Paige biss kurz die Zähne aufeinander, als sie sich an die vertraut röchelnde Stimme des Dämons und ihre panische Flucht erinnerte.

„Es waren ein Wasser- und ein Eisdämon. Mit einem allein wäre ich vermutlich zurecht gekommen. Aber zusammen ... waren sie mir zu viel. Ich bin einfach abgehauen und dabei hat dein Wagen ziemlich gelitten...

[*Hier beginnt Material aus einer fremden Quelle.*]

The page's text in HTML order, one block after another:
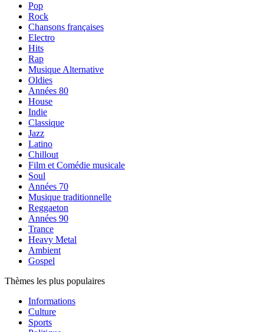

Es ist für mich verdammt frustrierend das sagen zu müssen, aber sollten wir auf die beiden oder diesen Duftstengel treffen, werde ich vielleicht nicht von so großer Hilfe sein, wie ich es gern möchte...“
 

Zum Glück hatte Ryon den Bissen schon gut durchgekaut und hinunter geschluckt, bevor Paige ihm eine Gänsehaut nach der anderen über die Haut jagte. Was sonst passiert wäre, hätte er in diesem Augenblick nicht genau sagen können.

Während er das angebissene Brötchen wieder zurück auf die Platte legte und angestrengt ihren Worten zuhörte, konnte er nicht verhindern, dass mit der Sorge auch vergangene Bilder in ihm hoch kamen.

Bilder von Frauen die verschwunden waren. Bilder von Frauen die grausam getötet worden waren. Bilder von Freundinnen seiner Gefährtin, die er gekannt hatte!

Und dann war da auch noch Paige, die sich offenbar sehr dicht an der Gefahr befunden hatte, ohne dass er ihr damals hätte helfen können.

Ryon wurde langsam schlecht und er vergrub einen Moment lang sein Gesicht in seiner freien Hand, während er die von Paige immer noch fest hielt.

Das alles klang nicht sehr viel versprechend. Vor allem, da er wieder daran erinnert wurde, dass Boudicca ständig neue Mitglieder rekrutierte und diejenigen, die sich weigerten, mitzumachen, wurden einfach ausgeschalten. Vermutlich um am Ende nicht doch noch eine Gefahr darzustellen. Aber eine Gefahr für was?

Ryon fuhr mit einem Ruck hoch. Der Gedanke hatte ihn auf eine Idee gebracht.

„Ich will hier nicht einen auf Miesepeter machen, aber ich werde dir gegen solche Typen ebenso wenig eine Hilfe sein. Wir sind einfach nicht unsterblich und allmächtig. Aber du sagtest doch, dass du Hexen getroffen hast, die wohl ebenfalls um ihr Leben fürchten müssen, wenn sie nicht mitmachen. Glaubst du nicht, dass es vielleicht eine Möglichkeit wäre, uns mit ihnen zusammen zu schließen? Oder es gibt doch sicherlich auch noch andere, die auf Boudiccas Abschussliste stehen. Ich meine, okay, sie ist hauptsächlich hinter dem Amulett her, aber Lenn meinte…“

Ryon verstummte, während er ins Nichts starrte. Nur sein Daumen strich unablässig über Paiges Handrücken, als wäre das Gefühl die einzige noch verbliebene Verbindung zwischen seinen sich überschlagenden Gedanken und seinem Körper.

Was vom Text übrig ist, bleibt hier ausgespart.